─── Given records

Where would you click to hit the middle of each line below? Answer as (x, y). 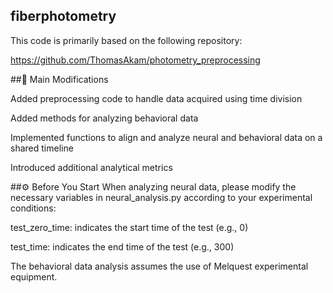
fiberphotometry (63, 16)
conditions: (33, 208)
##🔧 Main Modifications (59, 79)
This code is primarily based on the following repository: (126, 40)
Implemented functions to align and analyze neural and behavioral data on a (166, 137)
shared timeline (42, 148)
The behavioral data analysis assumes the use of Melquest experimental (159, 266)
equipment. (34, 276)

──────

= Required action =
Set out, exactly as written, the lines from the line with "##🔧 Main Modifications (59, 79)" to the last line of the records, inclusive, and only those lines.

= Reply to the exercise =
##🔧 Main Modifications (59, 79)
This code is primarily based on the following repository: (126, 40)
Implemented functions to align and analyze neural and behavioral data on a (166, 137)
shared timeline (42, 148)
The behavioral data analysis assumes the use of Melquest experimental (159, 266)
equipment. (34, 276)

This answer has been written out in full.